BALA CYNWYD, Pa., June 18, 2024 (GLOBE NEWSWIRE) -- Brodsky & Smith reminds investors of the following investigations. If you own shares and wish to discuss the investigation, contact Jason Brodsky (jbrodsky@brodskysmith.com) or Marc Ackerman (mackerman@brodskysmith.com) at 855-576-4847. There is no cost or financial obligation to you.
Diamond Offshore Drilling, Inc (NYSE - DO)
Under the terms of the agreement, Diamond will be acquired by Noble Corporation plc (“Noble”) (CSE - NOBLE) (NYSE - NE). Diamond shareholders will receive 0.2316 shares of Noble, plus cash consideration of $5.65 per share for each share of Diamond stock. Upon closing, Diamond shareholders will own approximately 14.5% of Noble’s outstanding shares. The investigation concerns whether the Diamond Board breached its fiduciary duties to shareholders by failing to conduct a fair process, including whether Noble is paying fair value to shareholders of the Company.
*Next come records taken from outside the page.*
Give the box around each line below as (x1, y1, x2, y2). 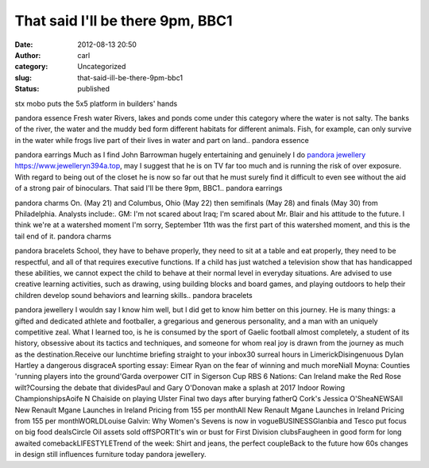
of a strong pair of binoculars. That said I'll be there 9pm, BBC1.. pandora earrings (14, 184, 283, 193)
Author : (14, 50, 41, 60)
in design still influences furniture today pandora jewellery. (14, 450, 207, 459)
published (77, 84, 110, 94)
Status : (14, 84, 40, 94)
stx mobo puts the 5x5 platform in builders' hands (14, 99, 178, 108)
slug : (14, 72, 32, 83)
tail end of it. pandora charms (14, 231, 111, 241)
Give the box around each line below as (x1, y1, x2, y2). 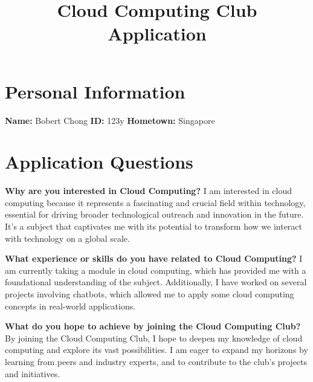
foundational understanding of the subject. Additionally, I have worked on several (5, 276, 307, 288)
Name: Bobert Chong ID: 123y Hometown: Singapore (5, 114, 215, 126)
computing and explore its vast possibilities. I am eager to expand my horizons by (5, 343, 308, 356)
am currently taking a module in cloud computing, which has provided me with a (5, 264, 306, 276)
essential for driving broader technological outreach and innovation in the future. (5, 208, 304, 221)
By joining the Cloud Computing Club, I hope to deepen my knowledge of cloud (5, 331, 303, 344)
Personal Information (5, 79, 186, 103)
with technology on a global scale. (5, 231, 130, 244)
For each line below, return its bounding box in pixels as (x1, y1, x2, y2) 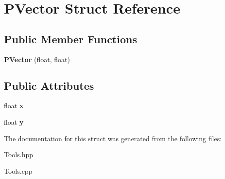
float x (4, 100, 24, 111)
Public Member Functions (4, 31, 137, 46)
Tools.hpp (4, 149, 33, 160)
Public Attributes (4, 78, 94, 93)
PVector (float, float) (4, 54, 70, 64)
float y (4, 116, 24, 127)
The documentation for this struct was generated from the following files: (4, 133, 222, 143)
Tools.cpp (4, 165, 33, 176)

Additional information can be found at https://www.brodskysmith.com/cases/diamond-offshore-drilling-inc-nyse/.
PowerSchool Holdings, Inc. (NYSE - PWSC)
Under the terms of the agreement, PowerSchool will be acquired by Bain Capital for $22.80 per share in cash upon completion of the proposed transaction. The transaction is valued at $5.6 billion. The investigation concerns whether the PowerSchool Board breached its fiduciary duties to shareholders by failing to conduct a fair process, including whether Bain Capital is paying fair value to shareholders of the Company.
Additional information can be found at https://www.brodskysmith.com/cases/powerschool-holdings-inc-nyse-pwsc/.
SPAR Group, Inc. (Nasdaq - SGRP)
Under the terms of the agreement, SPAR Group will be acquired by Highwire Capital (“Highwire”) for $2.50 per share in cash upon completion of the proposed transaction. The investigation concerns whether the SPAR Group Board breached its fiduciary duties to shareholders by failing to conduct a fair process, including whether Highwire is paying fair value to shareholders of the Company. For example, the deal consideration is below the 52-week high of $3.12 for the Company’s shares.
Additional information can be found at https://www.brodskysmith.com/cases/spar-group-inc-nasdaq-sgrp/.
WalkMe Ltd. (Nasdaq - WKME)
Under the terms of the agreement, WalkMe will be acquired by SAP SE (NYSE - SAP) for $14.00 per share in cash upon completion of the proposed transaction. The investigation concerns whether the WalkMe Board breached its fiduciary duties to shareholders by failing to conduct a fair process, including whether SAP is paying fair value to shareholders of the Company.